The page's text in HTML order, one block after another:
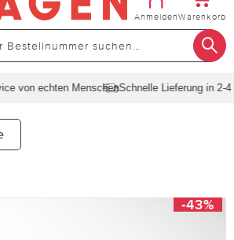
AnmeldenWarenkorb
von echten MenschenSchnelle Lieferung in 2-4
-43%
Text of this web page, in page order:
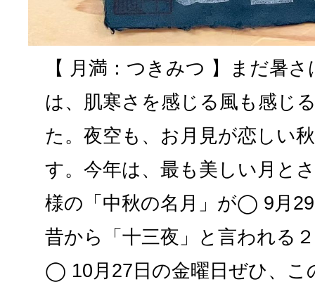
【 月満：つきみつ 】まだ暑
は、肌寒さを感じる風も感じ
た。夜空も、お月見が恋しい
す。今年は、最も美しい月と
様の「中秋の名月」が◯ 9月
昔から「十三夜」と言われる
◯ 10月27日の金曜日ぜひ、こ
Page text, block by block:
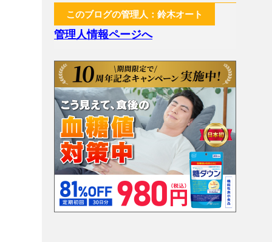
このブログの管理人：鈴木オート
管理人情報ページへ
----
• **WHAT IS EXPECTED**
Return the listing above in an exact copy that leaves out the images.

• **EXERCISE SOLUTION**
The page's text in HTML order, one block after another:
AnmeldenWarenkorb
von echten MenschenSchnelle Lieferung in 2-4
-43%
Text of this web page, in page order:
【 月満：つきみつ 】まだ暑
は、肌寒さを感じる風も感じ
た。夜空も、お月見が恋しい
す。今年は、最も美しい月と
様の「中秋の名月」が◯ 9月
昔から「十三夜」と言われる
◯ 10月27日の金曜日ぜひ、こ
Page text, block by block:
このブログの管理人：鈴木オート
管理人情報ページへ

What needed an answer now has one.